旅行故事(八):國家酷刑防範機制在精神科醫院(上篇)
◎捷克精神科醫院中的病房與浴室,照片由捷克護民官(監察使)公署授權提供
◎文:崔寶維(捷克籍律師、學者,曾任職於捷克酷刑防範機制)[1]
國家酷刑防範機制(National Preventive Mechanism, NPM)應針對各類剝奪人們自由的場所進行預防性訪視。其中,精神科醫院是個經常被人們忽略的場所。確實在多數時候,我們都是自己決定要尋求治療並同意住院,然而「自願住院」有時可能會成為事實上的非自願拘禁,這對精神疾病的患者而言尤其如此。正如NPM已多次批評,醫院的慣例做法是要求病患填寫一份通用表格,除了聲明自己同意住院,也聲明同意接受所有的診斷與治療措施。病患簽署這份同意書之後,基本上就不會再另外徵詢其同意。[2]

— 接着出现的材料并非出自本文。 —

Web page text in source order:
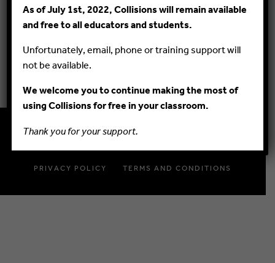
GUIDES
FAQ
BLOG
PRIVACY POLICY
TERMS AND CONDITIONS
As of July 1st, 2022, Collisions will remain available
and free to all educators and students.
Unfortunately, email, phone or training support will
not be available.
We welcome you to continue making the most of
using Collisions for free in your classroom.
Thank you for your support.
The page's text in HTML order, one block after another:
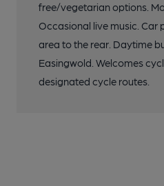
free/vegetarian options.
Occasional live music. Car
area to the rear. Daytime
Easingwold. Welcomes
designated cycle routes.
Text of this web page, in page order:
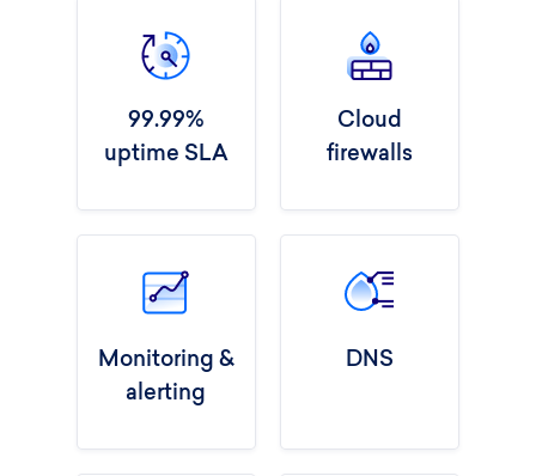
99.99%
uptime SLA
DNS
Monitoring &
alerting
Cloud
firewalls
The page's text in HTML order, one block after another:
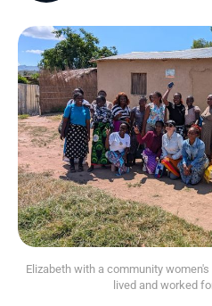
Elizabeth with a community
lived and worked
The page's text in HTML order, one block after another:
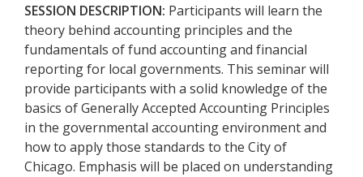
SESSION DESCRIPTION: Participants will learn the
theory behind accounting principles and the
fundamentals of fund accounting and financial
reporting for local governments. This seminar will
provide participants with a solid knowledge of the
basics of Generally Accepted Accounting Principles
in the governmental accounting environment and
how to apply those standards to the City of
Chicago. Emphasis will be placed on understanding
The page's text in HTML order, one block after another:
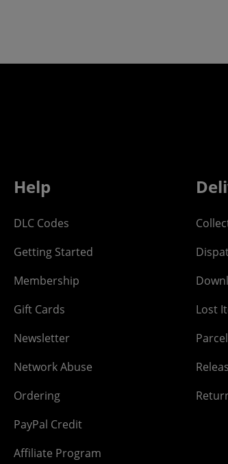
Help
DLC Codes
Getting Started
Membership
Gift Cards
Newsletter
Network Abuse
Ordering
PayPal Credit
Affiliate Program
Lost
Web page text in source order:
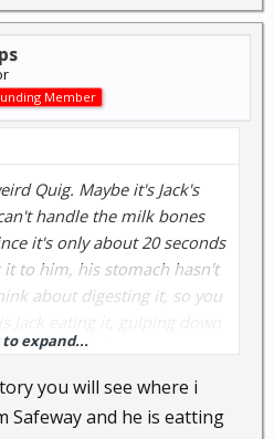
Member
Quig. Maybe it's Jack's
handle the milk bones
it's only about 20 seconds
it to him, his stomach hasn't
about digesting it, so you
of the milk bone? Have you
to see if it gets the same
of gotten a bad box of
all 3 of my dogs get them
to expand...
you will see where i
Safeway and he is eatting
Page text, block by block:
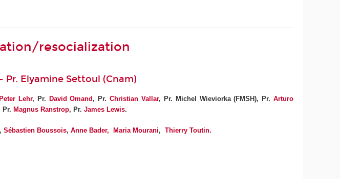
resocialization
Pr. Elyamine Settoul (Cnam)
Peter Lehr, Pr. David Omand , Pr.Christian Vallar, Pr. Michel Wieviorka (FMSH), Pr.Arturo
Pr. Magnus Ranstrop, Pr.James Lewis.
,Sébastien Boussois,Anne Bader, Maria Mourani,Thierry Toutin.
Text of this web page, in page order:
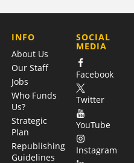
COMPANY
INFO
About Us
Our Staff
Jobs
Who Funds
Us?
Strategic
Plan
Republishing
Guidelines
SOCIAL
MEDIA
Facebook
Twitter
YouTube
Instagram
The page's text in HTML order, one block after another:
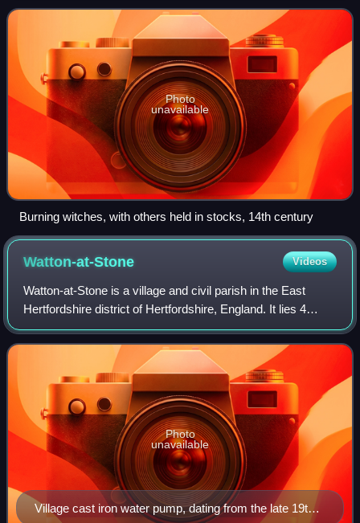
proscribed and punishable in ear
Photo
unavailable
Burning witches, with others held in stocks, 14th century
Watton-at-Stone Videos
Watton-at-Stone is a village and civil parish in the East
Hertfordshire district of Hertfordshire, England. It lies 4
miles north of Hertford, its post town, and 5 miles south-
east of the centre of St
Village cast iron water pump, dating from the late 19th
Photo
unavailable
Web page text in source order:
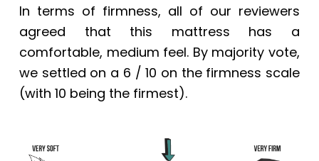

在其他情況下,一些精神病患也有可能是經法院判決而被強制安置於醫院。在捷克,無論是自願入院或強制住院的患者,除非他們尚未成年,否則都會入住一般的精神科醫院。醫院通常會將強制住院的患者安置在專門的病房,但有時候這兩類的病患也可能被安排在同個病房中。基於上述理由,捷克NPM訪視所有類型的精神科醫院與精神病房,無論病患是如何來到這裡。
捷克NPM訪視精神科醫院時的關注問題相當廣泛,包括病患的知情同意權與隱私權、院內的物質條件與申訴機制,以及強制措施或特定醫療措施的運用等。NPM也針對特定類型的病患展開專題性的訪視,例如捷克NPM曾在2011年至2012年間訪視專門為兒童設立的精神科醫院,在2017年則檢視了受監護處分而強制住院之患者的生活情況。我將在這一篇文章說明精神科醫院內的基本條件,這些情況與自願或非自願住院的精神病患者都有關聯,而下一回的故事則會聚焦在強制住院患者的情況。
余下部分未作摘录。